> RECORDS FOR THE TASK:
[Start of section]
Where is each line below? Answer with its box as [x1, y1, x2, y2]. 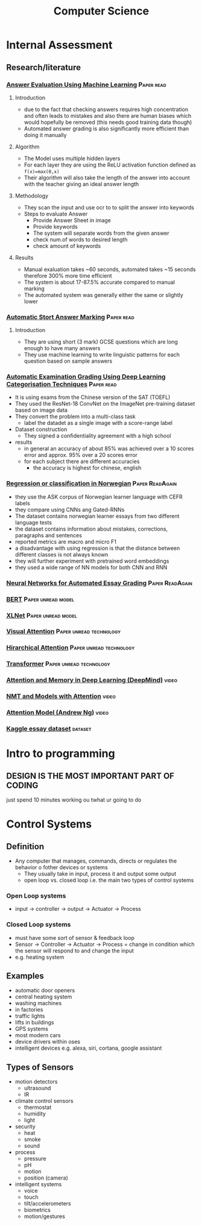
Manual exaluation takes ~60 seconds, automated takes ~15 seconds [24, 266, 196, 273]
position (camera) [24, 1174, 68, 1181]
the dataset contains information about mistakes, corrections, [14, 525, 168, 532]
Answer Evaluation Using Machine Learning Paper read [6, 80, 167, 89]
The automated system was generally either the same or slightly [24, 291, 184, 298]
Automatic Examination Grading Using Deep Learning [6, 372, 166, 381]
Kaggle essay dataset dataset [6, 724, 92, 733]
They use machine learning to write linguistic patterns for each [24, 351, 180, 359]
[End of section]
> TASK DETAILS:
Repeat the listing verbatim without its pictures.

> SOLUTION:
Where is each line below? Answer with its box as [x1, y1, x2, y2]. 
Manual exaluation takes ~60 seconds, automated takes ~15 seconds [24, 266, 196, 273]
position (camera) [24, 1174, 68, 1181]
the dataset contains information about mistakes, corrections, [14, 525, 168, 532]
Answer Evaluation Using Machine Learning Paper read [6, 80, 167, 89]
The automated system was generally either the same or slightly [24, 291, 184, 298]
Automatic Examination Grading Using Deep Learning [6, 372, 166, 381]
Kaggle essay dataset dataset [6, 724, 92, 733]
They use machine learning to write linguistic patterns for each [24, 351, 180, 359]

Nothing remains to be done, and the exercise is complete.